Sutter Health Off Hook for Stolen Records
SACRAMENTO, Calif. (CN) - A state appeals court on Monday halted a $4 billion class action against Sutter Health over stolen patient records, holding that no one can prove the data has ever been used.
Dozens of Sutter Health patients sued the healthcare provider after thieves broke stole a computer containing over the medical records of over 4 million patients in 2011. The office had no security alarm or cameras, and the files on the computer were password-protected but unencrypted.
Under California's Confidentiality of Medical Information Act, patients can sue for nominal damages award of $1,000 each for the negligent release of medical information - a potential $4 billion windfall for the Sutter Health patients affected by the stolen computer.
Sutter Health objected to the suit and moved to strike the class allegations, requests that Sacramento County Superior Court Judge David De Alba denied. De Alba reasoned that the patients did not have an obligation to prove that an unauthorized person had viewed their medical data to in order to pursue claims that Sutter Health breached the Confidentiality Act.
The hospital chain petitioned the Third Appellate District for review of De Alba's denial, and on Monday the Sacramento panel of that court agreed that the mere possession of medical records by an unauthorized person is insufficient to show a breach of confidentiality.
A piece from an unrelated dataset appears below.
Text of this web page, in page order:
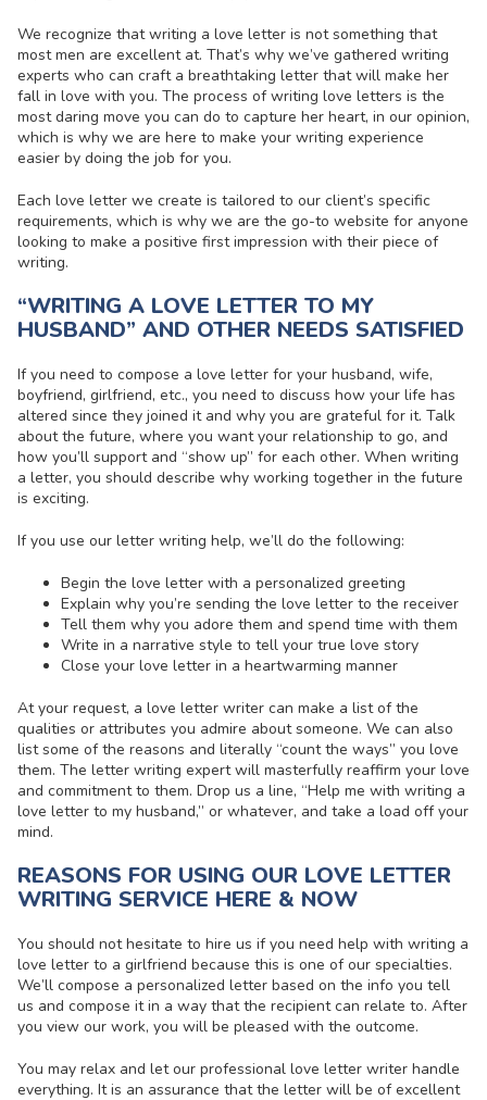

"The statute contains a lengthy list of circumstances under which the healthcare provider must or may disclose medical information, circumstances which do not violate the nondisclosure duty," Judge George Nicholson wrote for the panel. "Thus, disclosure under the law implies an affirmative communicative act.
"Here, there is no dispute that the computer was stolen by, not given to, the unauthorized person," Nicholson continued. "Sutter Health did not intend to disclose the medical information to the thief, so there was no affirmative communicative act by Sutter Health to the thief. As a result, the law does not apply to the facts of this case."
The appeals court noted that the California Supreme Court recently held that in order for a healthcare provider to violate the Confidentiality Act, it must make an "unauthorized, unexcused disclosure of privileged medical information."
"No breach of confidentiality takes place until an unauthorized person views the medical information," Nicholson wrote. "It is the medical information, not the physical record (whether in electronic, paper, or other form), that is the focus of the Confidentiality Act. While there is certainly a connection between the information and its physical form, possession of the physical form without actually viewing the information does not offend the basic public policy advanced by the Confidentiality Act." [Parentheses in opinion.]
So while Sutter Health negligently stored the patient records - unencrypted, on a desktop computer, in a building with no security system - there is no allegation that anyone ever viewed the stolen records, the appeals court found.
"Interpreting the Confidentiality Act to provide $1,000 in damages to every person whose medical information came into the possession of an unauthorized person without that person viewing the information would lead to unintended results," Nicholson wrote. "For example, if a thief grabbed a computer containing medical information on four million patients, but the thief destroyed the electronic records to reformat and wipe clean the hard drive and sell the computer without ever viewing the information or even knowing it was on the hard drive, the healthcare provider would still be liable, at least potentially, for $4 billion. For all we know, that may have happened here. We cannot interpret a statute to require such an unintended result."
The appeals court ordered De Alba to sustain Sutter Health's objection and dismiss the class action without leave to amend.
A similar class action, filed earlier this year, is pending in an Alameda County court.